Una sintomatología adicional para este virus deberá añadirse a las ya conocidas, me atrevo a escribir esto, porque ahora todos somos expertos gracias al WhatsApp, al FaceBook y al Twitter.

En esas aplicaciónes está el futuro de la humanidad, absolutamente sintetizada nos llega la información referente a; los síntomas del covid19, a las relaciones internacionales, a los precios del petróleo, a la aplicación de las leyes y a la instauración de los virreinatos.

Todos opinamos de lo que no sabemos, inducidos cierto está, pero tanta información a la mano nos hace dueños de las ideas ajenas, poseedores de un Doctorado en todo y desde luego, factores de comunicación instantánea, porque lo que llega coincide plenamente con lo que creemos y sin pensarlo, ni mucho menos verificarlo, lo reenviamos.

Esa sintomatología adicional se denomina Sentimiento de Grandeza.

No importa desde luego el nivel de educación que se tenga, para los más bajos la respuesta es, “De algo nos tenemos que morir”, para la clase media es, “El comunismo nos está invadiendo”, para los ricos es, “Cuanto voy a ganar con esta crisis”, para los más ricos y ahora sin privilegios es, “Cuando caerá el vejete ese”, y para los políticos encumbrados, “Como aprovecho esto”.
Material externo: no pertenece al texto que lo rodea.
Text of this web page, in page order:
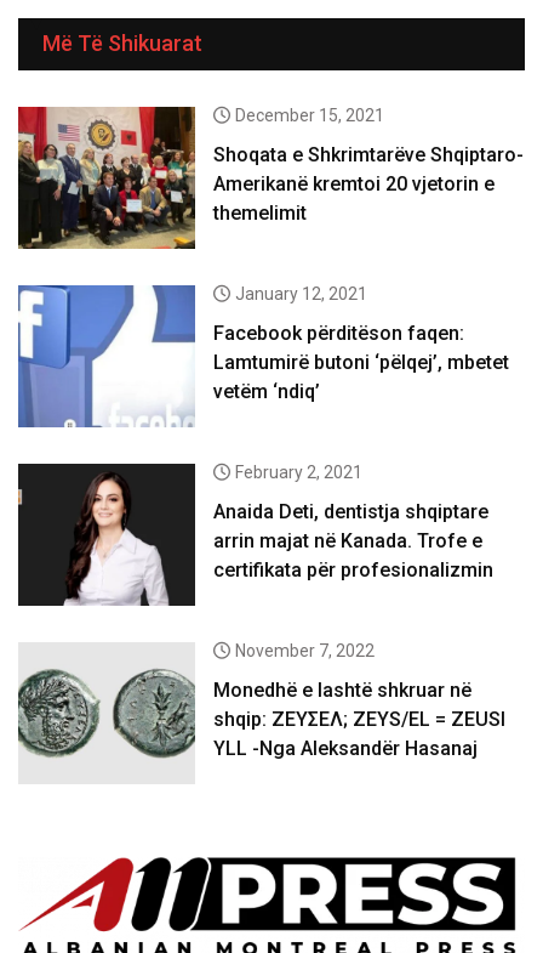
Më Të Shikuarat
December 15, 2021
Shoqata e Shkrimtarëve Shqiptaro-
Amerikanë kremtoi 20 vjetorin e
themelimit
January 12, 2021
Facebook përditëson faqen:
Lamtumirë butoni ‘pëlqej’, mbetet
vetëm ‘ndiq’
February 2, 2021
Anaida Deti, dentistja shqiptare
arrin majat në Kanada. Trofe e
certifikata për profesionalizmin
November 7, 2022
Monedhë e lashtë shkruar në
shqip: ΖΕΥΣΕΛ; ZEYS/EL = ZEUSI
YLL -Nga Aleksandër Hasanaj
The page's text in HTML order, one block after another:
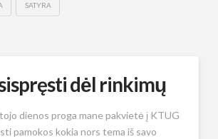
SATYRA
dėl rinkimų
dienos proga mane pakvietė į KTUG
pamokos kokia nors tema iš savo
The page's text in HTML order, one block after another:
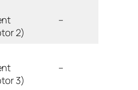
2)
–
3)
–
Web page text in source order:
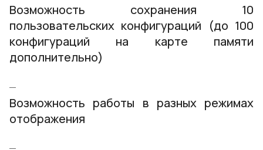
Возможность сохранения 10
пользовательских конфигураций (до 100
конфигураций на карте памяти
дополнительно)
Возможность работы в разных режимах
отображения
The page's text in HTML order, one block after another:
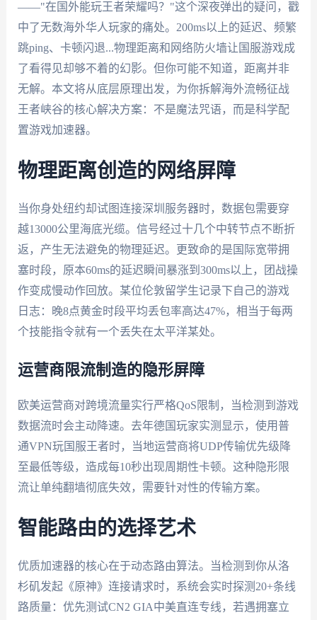
——"在国外能玩王者荣耀吗？"这个深夜弹出的疑问，戳
中了无数海外华人玩家的痛处。200ms以上的延迟、频繁
跳ping、卡顿闪退...物理距离和网络防火墙让国服游戏成
了看得见却够不着的幻影。但你可能不知道，距离并非
无解。本文将从底层原理出发，为你拆解海外流畅征战
王者峡谷的核心解决方案：不是魔法咒语，而是科学配
置游戏加速器。
物理距离创造的网络屏障
当你身处纽约却试图连接深圳服务器时，数据包需要穿
越13000公里海底光缆。信号经过十几个中转节点不断折
返，产生无法避免的物理延迟。更致命的是国际宽带拥
塞时段，原本60ms的延迟瞬间暴涨到300ms以上，团战操
作变成慢动作回放。某位伦敦留学生记录下自己的游戏
日志：晚8点黄金时段平均丢包率高达47%，相当于每两
个技能指令就有一个丢失在太平洋某处。
运营商限流制造的隐形屏障
欧美运营商对跨境流量实行严格QoS限制，当检测到游戏
数据流时会主动降速。去年德国玩家实测显示，使用普
通VPN玩国服王者时，当地运营商将UDP传输优先级降
至最低等级，造成每10秒出现周期性卡顿。这种隐形限
流让单纯翻墙彻底失效，需要针对性的传输方案。
智能路由的选择艺术
优质加速器的核心在于动态路由算法。当检测到你从洛
杉矶发起《原神》连接请求时，系统会实时探测20+条线
路质量：优先测试CN2 GIA中美直连专线，若遇拥塞立
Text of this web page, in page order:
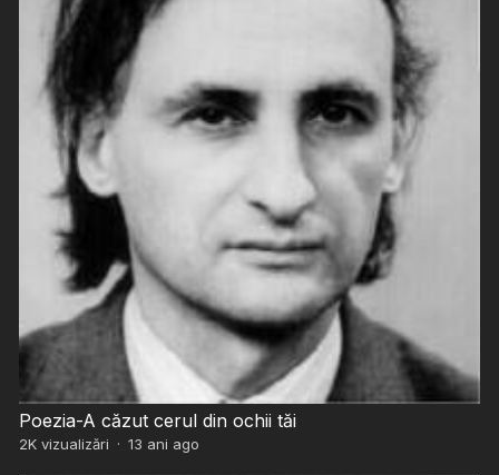
Poezia-A căzut cerul din ochii tăi
2Kvizualizări · 13 ani ago
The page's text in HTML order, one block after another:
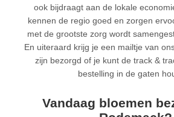
ook bijdraagt aan de lokale
kennen de regio goed en zorgen
met de grootste zorg wordt
En uiteraard krijg je een mailtje van
zijn bezorgd of je kunt de track &
bestelling in de gaten
Vandaag bloemen

Algo sucede con el gobernador de Ustedes, aquí en Tamaulipas cada día le abonan más al enfrentamiento con la federación y al desconocimiento de las instituciones, basta leer el último decreto publicado el jueves 23 de abril para entender la magnitud de la intención.

Por principios de cuentas, el decreto emitido es para las reglas de operación del fondo establecido por la crisis por la pandemia, pero con una intención desproporcionada el gobernador de Ustedes añade y establece un Acuerdo Gubernamental, cuya figura jurídica resulta de ínfimo valor, pero que al incluirla en el decreto nos obliga a recurrir al Amparo Constitucional.

Ya me veo como “El Palillo”, famoso comediante del siglo pasado, ejerciendo mi labor con un amparo en el bolsillo. Todo provocado porque a alguien se le ocurrió una gran idea, grandotota.

Lo más valioso que tenemos los mexicanos es la Patria, para conservarla, debemos de respetar la Constitución General de la República, de donde derivan todas las leyes, pero además a la que está sujeta la Constitución Política del Estado de Tamaulipas.

Este Acuerdo Gubernamental carece de todos las dimensiones jurídicas equiparables a una legislación, no tiene pues valor jurídico alguno, pues violenta el Articulo 29 de la Constitución General, ya que la desaparición de las garantías individuales no le compete a él.

Sin embargo su atrevimiento a publicarlo, nos obliga a quienes ejercemos la libertad de expresión a buscar el amparo de la justicia, no por capricho sino por congruencia ante las acciones de gobierno que atentan contra los derechos constitucionales.

Un Estado de la República Mexicana no es soberano, es autónomo pero sujeto un Pacto Federal, al que a todas luces pretende desconocer sin los procedimientos adecuados, imponiendo su voluntad y capricho, a todos los ciudadanos que habitamos Tamaulipas.

Como en lo particular me siento agraviado en mis derechos constitucionales de libre tránsito, en mis derechos de asociación, de reunión y de expresión, lo cual flagrantemente viola mis garantías individuales, tendré que solicitar la restitución de ellos.

Resulta muy grave la emisión del Decreto, resulta muy intimidante el texto escrito, resulta preocupante el video difundido en redes sociales, donde con una actitud retadora a sus gobernados, toma decisiones que violan los derechos de los habitantes de Tamaulipas, si Usted se lo permite a su gobernador estimado lector, estará avalando la violación de la Constitución General de la Republica, estará perdiendo sus garantías individuales y estará dando por sentado, que Usted avala la separación del estado y la creación de un Virreinato en nuestra Patria.

Si Usted es amigo del gobernador, dígale que esto trae Truco, recomiéndele que no les haga caso a los asesores externos, sobre todo cuando le lleven, algunas IDEOTAS.